• **Try it**: Give the listing again in full, exactly as written.

((

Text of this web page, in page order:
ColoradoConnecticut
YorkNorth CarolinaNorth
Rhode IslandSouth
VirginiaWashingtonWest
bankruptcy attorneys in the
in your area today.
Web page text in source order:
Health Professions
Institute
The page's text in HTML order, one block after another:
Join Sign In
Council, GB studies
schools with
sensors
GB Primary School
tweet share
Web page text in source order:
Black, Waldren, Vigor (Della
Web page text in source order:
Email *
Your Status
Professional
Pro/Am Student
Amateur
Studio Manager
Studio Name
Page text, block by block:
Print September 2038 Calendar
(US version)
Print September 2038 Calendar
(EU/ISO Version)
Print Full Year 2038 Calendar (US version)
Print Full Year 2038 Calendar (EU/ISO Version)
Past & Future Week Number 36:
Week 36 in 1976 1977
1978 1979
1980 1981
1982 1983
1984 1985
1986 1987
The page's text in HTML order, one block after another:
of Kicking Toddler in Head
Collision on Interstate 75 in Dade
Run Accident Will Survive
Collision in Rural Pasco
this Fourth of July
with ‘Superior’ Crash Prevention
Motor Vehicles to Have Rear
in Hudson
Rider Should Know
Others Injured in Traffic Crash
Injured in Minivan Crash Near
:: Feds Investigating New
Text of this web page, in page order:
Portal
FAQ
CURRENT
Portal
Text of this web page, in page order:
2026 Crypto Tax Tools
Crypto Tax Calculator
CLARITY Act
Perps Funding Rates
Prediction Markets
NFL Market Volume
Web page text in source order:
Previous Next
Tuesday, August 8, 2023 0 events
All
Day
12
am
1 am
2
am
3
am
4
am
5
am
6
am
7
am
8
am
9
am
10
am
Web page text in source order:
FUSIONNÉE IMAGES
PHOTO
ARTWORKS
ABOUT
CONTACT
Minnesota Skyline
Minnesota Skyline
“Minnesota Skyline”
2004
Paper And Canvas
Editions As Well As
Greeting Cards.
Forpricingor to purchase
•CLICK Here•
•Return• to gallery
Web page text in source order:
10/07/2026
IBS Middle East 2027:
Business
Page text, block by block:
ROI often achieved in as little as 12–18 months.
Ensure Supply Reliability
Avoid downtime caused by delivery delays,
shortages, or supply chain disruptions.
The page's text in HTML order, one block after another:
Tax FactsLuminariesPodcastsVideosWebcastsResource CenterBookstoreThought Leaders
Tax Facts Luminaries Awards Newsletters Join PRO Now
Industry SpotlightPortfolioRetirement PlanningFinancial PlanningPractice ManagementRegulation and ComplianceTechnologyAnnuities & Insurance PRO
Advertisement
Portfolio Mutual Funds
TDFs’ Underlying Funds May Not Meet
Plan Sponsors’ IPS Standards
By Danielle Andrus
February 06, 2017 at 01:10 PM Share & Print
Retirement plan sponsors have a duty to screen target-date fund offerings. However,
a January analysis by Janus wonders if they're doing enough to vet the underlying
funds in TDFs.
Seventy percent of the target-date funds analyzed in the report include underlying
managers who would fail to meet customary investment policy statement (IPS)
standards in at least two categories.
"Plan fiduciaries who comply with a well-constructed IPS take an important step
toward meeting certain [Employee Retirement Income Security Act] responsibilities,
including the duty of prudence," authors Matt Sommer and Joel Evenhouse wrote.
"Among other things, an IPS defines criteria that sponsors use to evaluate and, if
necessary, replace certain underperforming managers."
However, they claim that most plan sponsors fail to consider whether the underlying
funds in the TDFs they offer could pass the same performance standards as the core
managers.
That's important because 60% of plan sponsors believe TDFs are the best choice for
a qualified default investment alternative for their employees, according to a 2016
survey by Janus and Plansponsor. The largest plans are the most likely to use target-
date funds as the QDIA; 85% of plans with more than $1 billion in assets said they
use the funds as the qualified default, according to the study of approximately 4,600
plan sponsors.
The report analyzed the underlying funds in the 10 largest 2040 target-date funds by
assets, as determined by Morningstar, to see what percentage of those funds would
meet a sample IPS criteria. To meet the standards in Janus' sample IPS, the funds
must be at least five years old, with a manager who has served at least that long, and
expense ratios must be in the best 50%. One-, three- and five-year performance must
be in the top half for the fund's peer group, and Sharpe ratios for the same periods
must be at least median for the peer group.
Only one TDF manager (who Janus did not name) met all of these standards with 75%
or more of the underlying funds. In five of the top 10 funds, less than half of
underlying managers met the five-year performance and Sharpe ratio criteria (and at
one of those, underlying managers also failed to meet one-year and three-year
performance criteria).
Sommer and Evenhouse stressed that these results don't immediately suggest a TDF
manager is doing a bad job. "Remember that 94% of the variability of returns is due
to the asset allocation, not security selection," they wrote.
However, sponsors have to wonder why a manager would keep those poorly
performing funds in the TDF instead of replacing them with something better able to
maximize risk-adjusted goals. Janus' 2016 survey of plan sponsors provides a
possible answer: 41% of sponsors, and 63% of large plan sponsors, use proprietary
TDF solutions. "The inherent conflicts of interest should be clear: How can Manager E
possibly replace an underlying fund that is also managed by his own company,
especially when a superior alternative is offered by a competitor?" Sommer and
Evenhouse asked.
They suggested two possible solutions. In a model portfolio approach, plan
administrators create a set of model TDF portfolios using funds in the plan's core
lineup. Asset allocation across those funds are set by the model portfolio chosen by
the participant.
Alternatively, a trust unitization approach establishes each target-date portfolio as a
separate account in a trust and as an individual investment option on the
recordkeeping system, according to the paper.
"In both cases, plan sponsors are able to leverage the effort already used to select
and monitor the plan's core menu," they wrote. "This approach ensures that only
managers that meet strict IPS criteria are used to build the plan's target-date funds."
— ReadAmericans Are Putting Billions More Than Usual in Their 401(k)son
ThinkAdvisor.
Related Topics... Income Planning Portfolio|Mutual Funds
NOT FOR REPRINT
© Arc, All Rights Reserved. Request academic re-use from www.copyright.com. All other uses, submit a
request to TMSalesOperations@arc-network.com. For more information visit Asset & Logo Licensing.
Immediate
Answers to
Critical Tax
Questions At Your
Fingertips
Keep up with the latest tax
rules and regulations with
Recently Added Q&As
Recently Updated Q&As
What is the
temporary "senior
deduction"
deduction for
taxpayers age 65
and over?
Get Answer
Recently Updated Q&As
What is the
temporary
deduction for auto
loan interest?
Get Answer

))

• **Solution for this problem**:
Text of this web page, in page order:
ColoradoConnecticut
YorkNorth CarolinaNorth
Rhode IslandSouth
VirginiaWashingtonWest
bankruptcy attorneys in the
in your area today.
Web page text in source order:
Health Professions
Institute
The page's text in HTML order, one block after another:
Join Sign In
Council, GB studies
schools with
sensors
GB Primary School
tweet share
Web page text in source order:
Black, Waldren, Vigor (Della
Web page text in source order:
Email *
Your Status
Professional
Pro/Am Student
Amateur
Studio Manager
Studio Name
Page text, block by block:
Print September 2038 Calendar
(US version)
Print September 2038 Calendar
(EU/ISO Version)
Print Full Year 2038 Calendar (US version)
Print Full Year 2038 Calendar (EU/ISO Version)
Past & Future Week Number 36:
Week 36 in 1976 1977
1978 1979
1980 1981
1982 1983
1984 1985
1986 1987
The page's text in HTML order, one block after another:
of Kicking Toddler in Head
Collision on Interstate 75 in Dade
Run Accident Will Survive
Collision in Rural Pasco
this Fourth of July
with ‘Superior’ Crash Prevention
Motor Vehicles to Have Rear
in Hudson
Rider Should Know
Others Injured in Traffic Crash
Injured in Minivan Crash Near
:: Feds Investigating New
Text of this web page, in page order:
Portal
FAQ
CURRENT
Portal
Text of this web page, in page order:
2026 Crypto Tax Tools
Crypto Tax Calculator
CLARITY Act
Perps Funding Rates
Prediction Markets
NFL Market Volume
Web page text in source order:
Previous Next
Tuesday, August 8, 2023 0 events
All
Day
12
am
1 am
2
am
3
am
4
am
5
am
6
am
7
am
8
am
9
am
10
am
Web page text in source order:
FUSIONNÉE IMAGES
PHOTO
ARTWORKS
ABOUT
CONTACT
Minnesota Skyline
Minnesota Skyline
“Minnesota Skyline”
2004
Paper And Canvas
Editions As Well As
Greeting Cards.
Forpricingor to purchase
•CLICK Here•
•Return• to gallery
Web page text in source order:
10/07/2026
IBS Middle East 2027:
Business
Page text, block by block:
ROI often achieved in as little as 12–18 months.
Ensure Supply Reliability
Avoid downtime caused by delivery delays,
shortages, or supply chain disruptions.
The page's text in HTML order, one block after another:
Tax FactsLuminariesPodcastsVideosWebcastsResource CenterBookstoreThought Leaders
Tax Facts Luminaries Awards Newsletters Join PRO Now
Industry SpotlightPortfolioRetirement PlanningFinancial PlanningPractice ManagementRegulation and ComplianceTechnologyAnnuities & Insurance PRO
Advertisement
Portfolio Mutual Funds
TDFs’ Underlying Funds May Not Meet
Plan Sponsors’ IPS Standards
By Danielle Andrus
February 06, 2017 at 01:10 PM Share & Print
Retirement plan sponsors have a duty to screen target-date fund offerings. However,
a January analysis by Janus wonders if they're doing enough to vet the underlying
funds in TDFs.
Seventy percent of the target-date funds analyzed in the report include underlying
managers who would fail to meet customary investment policy statement (IPS)
standards in at least two categories.
"Plan fiduciaries who comply with a well-constructed IPS take an important step
toward meeting certain [Employee Retirement Income Security Act] responsibilities,
including the duty of prudence," authors Matt Sommer and Joel Evenhouse wrote.
"Among other things, an IPS defines criteria that sponsors use to evaluate and, if
necessary, replace certain underperforming managers."
However, they claim that most plan sponsors fail to consider whether the underlying
funds in the TDFs they offer could pass the same performance standards as the core
managers.
That's important because 60% of plan sponsors believe TDFs are the best choice for
a qualified default investment alternative for their employees, according to a 2016
survey by Janus and Plansponsor. The largest plans are the most likely to use target-
date funds as the QDIA; 85% of plans with more than $1 billion in assets said they
use the funds as the qualified default, according to the study of approximately 4,600
plan sponsors.
The report analyzed the underlying funds in the 10 largest 2040 target-date funds by
assets, as determined by Morningstar, to see what percentage of those funds would
meet a sample IPS criteria. To meet the standards in Janus' sample IPS, the funds
must be at least five years old, with a manager who has served at least that long, and
expense ratios must be in the best 50%. One-, three- and five-year performance must
be in the top half for the fund's peer group, and Sharpe ratios for the same periods
must be at least median for the peer group.
Only one TDF manager (who Janus did not name) met all of these standards with 75%
or more of the underlying funds. In five of the top 10 funds, less than half of
underlying managers met the five-year performance and Sharpe ratio criteria (and at
one of those, underlying managers also failed to meet one-year and three-year
performance criteria).
Sommer and Evenhouse stressed that these results don't immediately suggest a TDF
manager is doing a bad job. "Remember that 94% of the variability of returns is due
to the asset allocation, not security selection," they wrote.
However, sponsors have to wonder why a manager would keep those poorly
performing funds in the TDF instead of replacing them with something better able to
maximize risk-adjusted goals. Janus' 2016 survey of plan sponsors provides a
possible answer: 41% of sponsors, and 63% of large plan sponsors, use proprietary
TDF solutions. "The inherent conflicts of interest should be clear: How can Manager E
possibly replace an underlying fund that is also managed by his own company,
especially when a superior alternative is offered by a competitor?" Sommer and
Evenhouse asked.
They suggested two possible solutions. In a model portfolio approach, plan
administrators create a set of model TDF portfolios using funds in the plan's core
lineup. Asset allocation across those funds are set by the model portfolio chosen by
the participant.
Alternatively, a trust unitization approach establishes each target-date portfolio as a
separate account in a trust and as an individual investment option on the
recordkeeping system, according to the paper.
"In both cases, plan sponsors are able to leverage the effort already used to select
and monitor the plan's core menu," they wrote. "This approach ensures that only
managers that meet strict IPS criteria are used to build the plan's target-date funds."
— ReadAmericans Are Putting Billions More Than Usual in Their 401(k)son
ThinkAdvisor.
Related Topics... Income Planning Portfolio|Mutual Funds
NOT FOR REPRINT
© Arc, All Rights Reserved. Request academic re-use from www.copyright.com. All other uses, submit a
request to TMSalesOperations@arc-network.com. For more information visit Asset & Logo Licensing.
Immediate
Answers to
Critical Tax
Questions At Your
Fingertips
Keep up with the latest tax
rules and regulations with
Recently Added Q&As
Recently Updated Q&As
What is the
temporary "senior
deduction"
deduction for
taxpayers age 65
and over?
Get Answer
Recently Updated Q&As
What is the
temporary
deduction for auto
loan interest?
Get Answer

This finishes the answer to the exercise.